● **Exercise description**
Starting at the line containing "docker exec -it ollama bash (71, 139)" and ending at the line containing "curl http://118.178.241.227:11411/api/chat -d", print every line of the material below exactly, both ends included, and stop there.

● **Provided data**
□ □ □
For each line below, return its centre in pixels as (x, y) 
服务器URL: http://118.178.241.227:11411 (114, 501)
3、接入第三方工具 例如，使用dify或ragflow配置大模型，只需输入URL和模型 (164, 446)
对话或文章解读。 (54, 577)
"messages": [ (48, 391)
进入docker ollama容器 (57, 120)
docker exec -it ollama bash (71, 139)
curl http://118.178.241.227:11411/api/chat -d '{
□ □ □
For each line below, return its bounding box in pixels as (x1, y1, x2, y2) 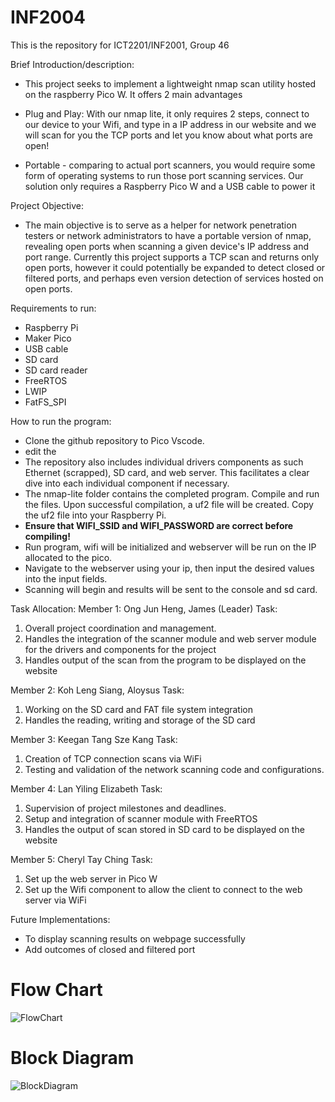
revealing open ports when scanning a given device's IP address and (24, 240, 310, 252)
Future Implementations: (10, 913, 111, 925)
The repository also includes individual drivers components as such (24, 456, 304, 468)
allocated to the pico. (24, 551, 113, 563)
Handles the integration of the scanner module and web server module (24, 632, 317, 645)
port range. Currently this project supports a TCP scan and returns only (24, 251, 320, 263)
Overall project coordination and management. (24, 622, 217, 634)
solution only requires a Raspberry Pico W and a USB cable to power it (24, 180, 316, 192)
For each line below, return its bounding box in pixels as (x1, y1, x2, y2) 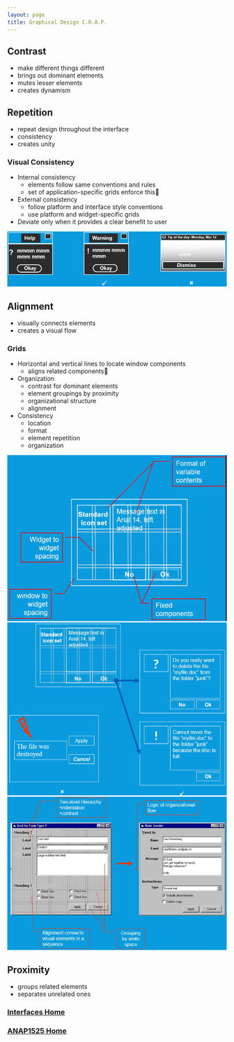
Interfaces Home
□ □ □
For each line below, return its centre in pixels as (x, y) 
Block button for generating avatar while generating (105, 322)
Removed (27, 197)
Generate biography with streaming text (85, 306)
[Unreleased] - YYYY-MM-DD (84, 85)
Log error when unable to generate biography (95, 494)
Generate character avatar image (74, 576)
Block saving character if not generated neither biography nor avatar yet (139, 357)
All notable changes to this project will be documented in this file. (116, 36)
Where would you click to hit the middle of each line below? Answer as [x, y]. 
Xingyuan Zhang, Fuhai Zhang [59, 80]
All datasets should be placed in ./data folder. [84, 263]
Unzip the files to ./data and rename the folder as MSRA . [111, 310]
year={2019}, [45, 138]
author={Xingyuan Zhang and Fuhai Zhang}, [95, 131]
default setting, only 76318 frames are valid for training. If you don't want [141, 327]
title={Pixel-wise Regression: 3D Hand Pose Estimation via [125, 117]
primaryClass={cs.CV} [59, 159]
□ □ □
● **Task solution**
docker exec -it ollama bash (71, 139)
curl http://118.178.241.227:11411/api/chat -d '{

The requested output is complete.